___ Provided data

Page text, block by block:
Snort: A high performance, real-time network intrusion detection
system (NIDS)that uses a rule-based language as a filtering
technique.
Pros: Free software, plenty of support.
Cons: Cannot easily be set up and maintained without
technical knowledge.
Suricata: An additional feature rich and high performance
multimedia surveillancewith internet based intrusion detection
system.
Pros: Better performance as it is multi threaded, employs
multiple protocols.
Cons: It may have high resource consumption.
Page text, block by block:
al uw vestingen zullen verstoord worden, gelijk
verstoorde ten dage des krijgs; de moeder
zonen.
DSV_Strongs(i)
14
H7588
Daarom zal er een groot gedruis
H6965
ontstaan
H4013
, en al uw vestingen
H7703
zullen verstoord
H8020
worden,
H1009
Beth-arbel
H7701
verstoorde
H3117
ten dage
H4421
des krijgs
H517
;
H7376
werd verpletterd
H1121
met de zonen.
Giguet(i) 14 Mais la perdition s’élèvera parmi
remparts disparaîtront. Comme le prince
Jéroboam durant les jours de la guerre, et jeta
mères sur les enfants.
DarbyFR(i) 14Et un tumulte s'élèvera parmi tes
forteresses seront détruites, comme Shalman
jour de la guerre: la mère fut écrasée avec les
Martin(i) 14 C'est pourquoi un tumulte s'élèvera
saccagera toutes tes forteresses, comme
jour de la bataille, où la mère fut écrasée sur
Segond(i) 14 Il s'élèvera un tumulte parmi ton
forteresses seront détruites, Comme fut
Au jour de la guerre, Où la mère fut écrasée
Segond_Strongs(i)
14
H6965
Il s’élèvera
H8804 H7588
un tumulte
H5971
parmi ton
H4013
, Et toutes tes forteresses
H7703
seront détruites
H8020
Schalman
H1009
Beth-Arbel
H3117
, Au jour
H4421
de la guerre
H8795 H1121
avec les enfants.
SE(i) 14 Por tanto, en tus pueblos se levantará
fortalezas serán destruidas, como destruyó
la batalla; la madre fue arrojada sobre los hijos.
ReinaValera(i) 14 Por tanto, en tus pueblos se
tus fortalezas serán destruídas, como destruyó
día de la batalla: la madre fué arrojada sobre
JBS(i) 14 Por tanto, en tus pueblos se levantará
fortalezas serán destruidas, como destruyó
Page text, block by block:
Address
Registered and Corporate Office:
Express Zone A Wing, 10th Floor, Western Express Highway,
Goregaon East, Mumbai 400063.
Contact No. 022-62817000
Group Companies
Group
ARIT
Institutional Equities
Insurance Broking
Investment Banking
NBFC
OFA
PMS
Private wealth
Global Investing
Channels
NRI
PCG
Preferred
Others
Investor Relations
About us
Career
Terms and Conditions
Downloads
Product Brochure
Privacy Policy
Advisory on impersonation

______

• **Your assignment**:
Write the listing out again, matching every line exactly.

• **Output of the task**:
Page text, block by block:
Snort: A high performance, real-time network intrusion detection
system (NIDS)that uses a rule-based language as a filtering
technique.
Pros: Free software, plenty of support.
Cons: Cannot easily be set up and maintained without
technical knowledge.
Suricata: An additional feature rich and high performance
multimedia surveillancewith internet based intrusion detection
system.
Pros: Better performance as it is multi threaded, employs
multiple protocols.
Cons: It may have high resource consumption.
Page text, block by block:
al uw vestingen zullen verstoord worden, gelijk
verstoorde ten dage des krijgs; de moeder
zonen.
DSV_Strongs(i)
14
H7588
Daarom zal er een groot gedruis
H6965
ontstaan
H4013
, en al uw vestingen
H7703
zullen verstoord
H8020
worden,
H1009
Beth-arbel
H7701
verstoorde
H3117
ten dage
H4421
des krijgs
H517
;
H7376
werd verpletterd
H1121
met de zonen.
Giguet(i) 14 Mais la perdition s’élèvera parmi
remparts disparaîtront. Comme le prince
Jéroboam durant les jours de la guerre, et jeta
mères sur les enfants.
DarbyFR(i) 14Et un tumulte s'élèvera parmi tes
forteresses seront détruites, comme Shalman
jour de la guerre: la mère fut écrasée avec les
Martin(i) 14 C'est pourquoi un tumulte s'élèvera
saccagera toutes tes forteresses, comme
jour de la bataille, où la mère fut écrasée sur
Segond(i) 14 Il s'élèvera un tumulte parmi ton
forteresses seront détruites, Comme fut
Au jour de la guerre, Où la mère fut écrasée
Segond_Strongs(i)
14
H6965
Il s’élèvera
H8804 H7588
un tumulte
H5971
parmi ton
H4013
, Et toutes tes forteresses
H7703
seront détruites
H8020
Schalman
H1009
Beth-Arbel
H3117
, Au jour
H4421
de la guerre
H8795 H1121
avec les enfants.
SE(i) 14 Por tanto, en tus pueblos se levantará
fortalezas serán destruidas, como destruyó
la batalla; la madre fue arrojada sobre los hijos.
ReinaValera(i) 14 Por tanto, en tus pueblos se
tus fortalezas serán destruídas, como destruyó
día de la batalla: la madre fué arrojada sobre
JBS(i) 14 Por tanto, en tus pueblos se levantará
fortalezas serán destruidas, como destruyó
Page text, block by block:
Address
Registered and Corporate Office:
Express Zone A Wing, 10th Floor, Western Express Highway,
Goregaon East, Mumbai 400063.
Contact No. 022-62817000
Group Companies
Group
ARIT
Institutional Equities
Insurance Broking
Investment Banking
NBFC
OFA
PMS
Private wealth
Global Investing
Channels
NRI
PCG
Preferred
Others
Investor Relations
About us
Career
Terms and Conditions
Downloads
Product Brochure
Privacy Policy
Advisory on impersonation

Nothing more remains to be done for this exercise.